··· Data for the task ···

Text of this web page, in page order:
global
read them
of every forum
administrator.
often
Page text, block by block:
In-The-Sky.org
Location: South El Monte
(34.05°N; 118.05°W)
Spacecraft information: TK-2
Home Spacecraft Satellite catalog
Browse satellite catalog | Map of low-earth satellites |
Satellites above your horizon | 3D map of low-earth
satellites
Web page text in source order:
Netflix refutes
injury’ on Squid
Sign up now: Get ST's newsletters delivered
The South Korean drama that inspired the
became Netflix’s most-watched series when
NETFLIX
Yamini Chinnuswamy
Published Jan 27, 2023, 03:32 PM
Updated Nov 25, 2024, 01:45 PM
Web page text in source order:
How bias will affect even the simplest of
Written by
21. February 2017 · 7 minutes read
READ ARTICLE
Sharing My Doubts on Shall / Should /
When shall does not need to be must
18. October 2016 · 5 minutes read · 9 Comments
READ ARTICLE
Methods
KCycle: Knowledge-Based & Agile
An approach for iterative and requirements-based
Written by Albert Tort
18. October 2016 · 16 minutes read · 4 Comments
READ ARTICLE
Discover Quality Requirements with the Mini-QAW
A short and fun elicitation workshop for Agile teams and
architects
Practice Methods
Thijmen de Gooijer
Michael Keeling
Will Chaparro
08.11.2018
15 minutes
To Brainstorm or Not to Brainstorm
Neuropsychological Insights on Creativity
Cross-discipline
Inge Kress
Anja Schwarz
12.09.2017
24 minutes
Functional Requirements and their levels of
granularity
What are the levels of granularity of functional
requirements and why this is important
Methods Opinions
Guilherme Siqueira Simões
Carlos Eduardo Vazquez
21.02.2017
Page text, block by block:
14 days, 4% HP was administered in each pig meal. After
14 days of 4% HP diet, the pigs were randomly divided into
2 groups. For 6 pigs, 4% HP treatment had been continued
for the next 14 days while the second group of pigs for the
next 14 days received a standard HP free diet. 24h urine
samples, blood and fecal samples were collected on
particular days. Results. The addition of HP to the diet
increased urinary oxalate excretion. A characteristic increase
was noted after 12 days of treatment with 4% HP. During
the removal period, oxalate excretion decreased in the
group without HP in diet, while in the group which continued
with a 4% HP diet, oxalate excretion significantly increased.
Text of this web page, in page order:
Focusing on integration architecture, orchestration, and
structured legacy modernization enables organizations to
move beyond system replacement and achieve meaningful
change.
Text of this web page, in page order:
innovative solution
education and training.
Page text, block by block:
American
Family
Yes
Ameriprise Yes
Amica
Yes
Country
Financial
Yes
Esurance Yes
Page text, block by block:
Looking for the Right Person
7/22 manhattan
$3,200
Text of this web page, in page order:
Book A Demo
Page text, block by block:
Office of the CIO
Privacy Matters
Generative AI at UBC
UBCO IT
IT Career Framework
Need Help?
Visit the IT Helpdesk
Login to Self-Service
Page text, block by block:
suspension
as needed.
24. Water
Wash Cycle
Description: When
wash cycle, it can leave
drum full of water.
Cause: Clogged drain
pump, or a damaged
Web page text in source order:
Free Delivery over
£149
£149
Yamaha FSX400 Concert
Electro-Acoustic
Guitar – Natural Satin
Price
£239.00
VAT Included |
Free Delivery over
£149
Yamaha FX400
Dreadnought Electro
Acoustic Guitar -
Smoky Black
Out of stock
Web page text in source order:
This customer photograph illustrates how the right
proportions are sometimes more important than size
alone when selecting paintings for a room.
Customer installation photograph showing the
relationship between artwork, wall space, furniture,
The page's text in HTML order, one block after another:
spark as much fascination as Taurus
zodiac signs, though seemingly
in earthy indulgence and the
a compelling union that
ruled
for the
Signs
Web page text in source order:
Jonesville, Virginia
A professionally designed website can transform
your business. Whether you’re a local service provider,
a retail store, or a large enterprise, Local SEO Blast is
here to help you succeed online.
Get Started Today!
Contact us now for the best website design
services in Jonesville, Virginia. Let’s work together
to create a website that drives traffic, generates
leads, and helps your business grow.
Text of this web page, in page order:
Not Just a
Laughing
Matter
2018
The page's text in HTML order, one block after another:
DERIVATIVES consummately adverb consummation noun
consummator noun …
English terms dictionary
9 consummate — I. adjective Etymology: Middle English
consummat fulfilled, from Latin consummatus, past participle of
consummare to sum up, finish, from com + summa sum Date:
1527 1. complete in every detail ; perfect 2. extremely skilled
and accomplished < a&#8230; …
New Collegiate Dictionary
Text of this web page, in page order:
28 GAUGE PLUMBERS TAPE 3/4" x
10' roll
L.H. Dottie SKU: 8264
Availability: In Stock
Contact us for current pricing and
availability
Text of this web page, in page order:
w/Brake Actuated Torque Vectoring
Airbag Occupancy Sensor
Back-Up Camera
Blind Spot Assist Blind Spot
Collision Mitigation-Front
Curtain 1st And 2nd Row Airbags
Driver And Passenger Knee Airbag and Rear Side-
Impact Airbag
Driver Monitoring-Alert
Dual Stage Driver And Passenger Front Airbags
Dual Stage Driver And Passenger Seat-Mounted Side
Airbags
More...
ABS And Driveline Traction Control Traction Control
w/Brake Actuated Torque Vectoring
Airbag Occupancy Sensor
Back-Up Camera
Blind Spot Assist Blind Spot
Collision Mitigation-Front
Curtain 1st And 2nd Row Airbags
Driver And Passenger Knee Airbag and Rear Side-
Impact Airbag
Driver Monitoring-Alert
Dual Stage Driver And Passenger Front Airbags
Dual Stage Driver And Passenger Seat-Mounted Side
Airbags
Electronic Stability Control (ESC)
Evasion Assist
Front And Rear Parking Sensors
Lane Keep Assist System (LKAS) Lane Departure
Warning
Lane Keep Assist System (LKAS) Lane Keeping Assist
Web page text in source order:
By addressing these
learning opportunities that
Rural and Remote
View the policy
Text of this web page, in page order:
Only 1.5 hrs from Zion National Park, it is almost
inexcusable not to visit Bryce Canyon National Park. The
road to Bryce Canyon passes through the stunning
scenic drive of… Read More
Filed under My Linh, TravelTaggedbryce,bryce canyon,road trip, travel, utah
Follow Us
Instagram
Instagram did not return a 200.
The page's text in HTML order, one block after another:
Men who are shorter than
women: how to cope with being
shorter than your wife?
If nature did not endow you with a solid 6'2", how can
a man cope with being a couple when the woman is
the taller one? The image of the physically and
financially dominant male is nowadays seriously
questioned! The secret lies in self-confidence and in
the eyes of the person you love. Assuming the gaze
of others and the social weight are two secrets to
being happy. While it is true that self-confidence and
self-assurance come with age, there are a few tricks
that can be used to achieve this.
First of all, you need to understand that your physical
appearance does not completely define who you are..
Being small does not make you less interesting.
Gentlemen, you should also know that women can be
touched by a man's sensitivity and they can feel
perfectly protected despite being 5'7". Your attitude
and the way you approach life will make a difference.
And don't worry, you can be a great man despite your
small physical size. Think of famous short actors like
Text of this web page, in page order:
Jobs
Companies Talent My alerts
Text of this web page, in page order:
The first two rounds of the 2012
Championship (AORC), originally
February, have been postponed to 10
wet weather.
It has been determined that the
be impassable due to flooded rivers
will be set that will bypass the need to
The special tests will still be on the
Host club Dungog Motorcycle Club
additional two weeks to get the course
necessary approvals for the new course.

···

> Assignment
Repeat, word for word, all of the data shown above.

> Reply
Text of this web page, in page order:
global
read them
of every forum
administrator.
often
Page text, block by block:
In-The-Sky.org
Location: South El Monte
(34.05°N; 118.05°W)
Spacecraft information: TK-2
Home Spacecraft Satellite catalog
Browse satellite catalog | Map of low-earth satellites |
Satellites above your horizon | 3D map of low-earth
satellites
Web page text in source order:
Netflix refutes
injury’ on Squid
Sign up now: Get ST's newsletters delivered
The South Korean drama that inspired the
became Netflix’s most-watched series when
NETFLIX
Yamini Chinnuswamy
Published Jan 27, 2023, 03:32 PM
Updated Nov 25, 2024, 01:45 PM
Web page text in source order:
How bias will affect even the simplest of
Written by
21. February 2017 · 7 minutes read
READ ARTICLE
Sharing My Doubts on Shall / Should /
When shall does not need to be must
18. October 2016 · 5 minutes read · 9 Comments
READ ARTICLE
Methods
KCycle: Knowledge-Based & Agile
An approach for iterative and requirements-based
Written by Albert Tort
18. October 2016 · 16 minutes read · 4 Comments
READ ARTICLE
Discover Quality Requirements with the Mini-QAW
A short and fun elicitation workshop for Agile teams and
architects
Practice Methods
Thijmen de Gooijer
Michael Keeling
Will Chaparro
08.11.2018
15 minutes
To Brainstorm or Not to Brainstorm
Neuropsychological Insights on Creativity
Cross-discipline
Inge Kress
Anja Schwarz
12.09.2017
24 minutes
Functional Requirements and their levels of
granularity
What are the levels of granularity of functional
requirements and why this is important
Methods Opinions
Guilherme Siqueira Simões
Carlos Eduardo Vazquez
21.02.2017
Page text, block by block:
14 days, 4% HP was administered in each pig meal. After
14 days of 4% HP diet, the pigs were randomly divided into
2 groups. For 6 pigs, 4% HP treatment had been continued
for the next 14 days while the second group of pigs for the
next 14 days received a standard HP free diet. 24h urine
samples, blood and fecal samples were collected on
particular days. Results. The addition of HP to the diet
increased urinary oxalate excretion. A characteristic increase
was noted after 12 days of treatment with 4% HP. During
the removal period, oxalate excretion decreased in the
group without HP in diet, while in the group which continued
with a 4% HP diet, oxalate excretion significantly increased.
Text of this web page, in page order:
Focusing on integration architecture, orchestration, and
structured legacy modernization enables organizations to
move beyond system replacement and achieve meaningful
change.
Text of this web page, in page order:
innovative solution
education and training.
Page text, block by block:
American
Family
Yes
Ameriprise Yes
Amica
Yes
Country
Financial
Yes
Esurance Yes
Page text, block by block:
Looking for the Right Person
7/22 manhattan
$3,200
Text of this web page, in page order:
Book A Demo
Page text, block by block:
Office of the CIO
Privacy Matters
Generative AI at UBC
UBCO IT
IT Career Framework
Need Help?
Visit the IT Helpdesk
Login to Self-Service
Page text, block by block:
suspension
as needed.
24. Water
Wash Cycle
Description: When
wash cycle, it can leave
drum full of water.
Cause: Clogged drain
pump, or a damaged
Web page text in source order:
Free Delivery over
£149
£149
Yamaha FSX400 Concert
Electro-Acoustic
Guitar – Natural Satin
Price
£239.00
VAT Included |
Free Delivery over
£149
Yamaha FX400
Dreadnought Electro
Acoustic Guitar -
Smoky Black
Out of stock
Web page text in source order:
This customer photograph illustrates how the right
proportions are sometimes more important than size
alone when selecting paintings for a room.
Customer installation photograph showing the
relationship between artwork, wall space, furniture,
The page's text in HTML order, one block after another:
spark as much fascination as Taurus
zodiac signs, though seemingly
in earthy indulgence and the
a compelling union that
ruled
for the
Signs
Web page text in source order:
Jonesville, Virginia
A professionally designed website can transform
your business. Whether you’re a local service provider,
a retail store, or a large enterprise, Local SEO Blast is
here to help you succeed online.
Get Started Today!
Contact us now for the best website design
services in Jonesville, Virginia. Let’s work together
to create a website that drives traffic, generates
leads, and helps your business grow.
Text of this web page, in page order:
Not Just a
Laughing
Matter
2018
The page's text in HTML order, one block after another:
DERIVATIVES consummately adverb consummation noun
consummator noun …
English terms dictionary
9 consummate — I. adjective Etymology: Middle English
consummat fulfilled, from Latin consummatus, past participle of
consummare to sum up, finish, from com + summa sum Date:
1527 1. complete in every detail ; perfect 2. extremely skilled
and accomplished < a&#8230; …
New Collegiate Dictionary
Text of this web page, in page order:
28 GAUGE PLUMBERS TAPE 3/4" x
10' roll
L.H. Dottie SKU: 8264
Availability: In Stock
Contact us for current pricing and
availability
Text of this web page, in page order:
w/Brake Actuated Torque Vectoring
Airbag Occupancy Sensor
Back-Up Camera
Blind Spot Assist Blind Spot
Collision Mitigation-Front
Curtain 1st And 2nd Row Airbags
Driver And Passenger Knee Airbag and Rear Side-
Impact Airbag
Driver Monitoring-Alert
Dual Stage Driver And Passenger Front Airbags
Dual Stage Driver And Passenger Seat-Mounted Side
Airbags
More...
ABS And Driveline Traction Control Traction Control
w/Brake Actuated Torque Vectoring
Airbag Occupancy Sensor
Back-Up Camera
Blind Spot Assist Blind Spot
Collision Mitigation-Front
Curtain 1st And 2nd Row Airbags
Driver And Passenger Knee Airbag and Rear Side-
Impact Airbag
Driver Monitoring-Alert
Dual Stage Driver And Passenger Front Airbags
Dual Stage Driver And Passenger Seat-Mounted Side
Airbags
Electronic Stability Control (ESC)
Evasion Assist
Front And Rear Parking Sensors
Lane Keep Assist System (LKAS) Lane Departure
Warning
Lane Keep Assist System (LKAS) Lane Keeping Assist
Web page text in source order:
By addressing these
learning opportunities that
Rural and Remote
View the policy
Text of this web page, in page order:
Only 1.5 hrs from Zion National Park, it is almost
inexcusable not to visit Bryce Canyon National Park. The
road to Bryce Canyon passes through the stunning
scenic drive of… Read More
Filed under My Linh, TravelTaggedbryce,bryce canyon,road trip, travel, utah
Follow Us
Instagram
Instagram did not return a 200.
The page's text in HTML order, one block after another:
Men who are shorter than
women: how to cope with being
shorter than your wife?
If nature did not endow you with a solid 6'2", how can
a man cope with being a couple when the woman is
the taller one? The image of the physically and
financially dominant male is nowadays seriously
questioned! The secret lies in self-confidence and in
the eyes of the person you love. Assuming the gaze
of others and the social weight are two secrets to
being happy. While it is true that self-confidence and
self-assurance come with age, there are a few tricks
that can be used to achieve this.
First of all, you need to understand that your physical
appearance does not completely define who you are..
Being small does not make you less interesting.
Gentlemen, you should also know that women can be
touched by a man's sensitivity and they can feel
perfectly protected despite being 5'7". Your attitude
and the way you approach life will make a difference.
And don't worry, you can be a great man despite your
small physical size. Think of famous short actors like
Text of this web page, in page order:
Jobs
Companies Talent My alerts
Text of this web page, in page order:
The first two rounds of the 2012
Championship (AORC), originally
February, have been postponed to 10
wet weather.
It has been determined that the
be impassable due to flooded rivers
will be set that will bypass the need to
The special tests will still be on the
Host club Dungog Motorcycle Club
additional two weeks to get the course
necessary approvals for the new course.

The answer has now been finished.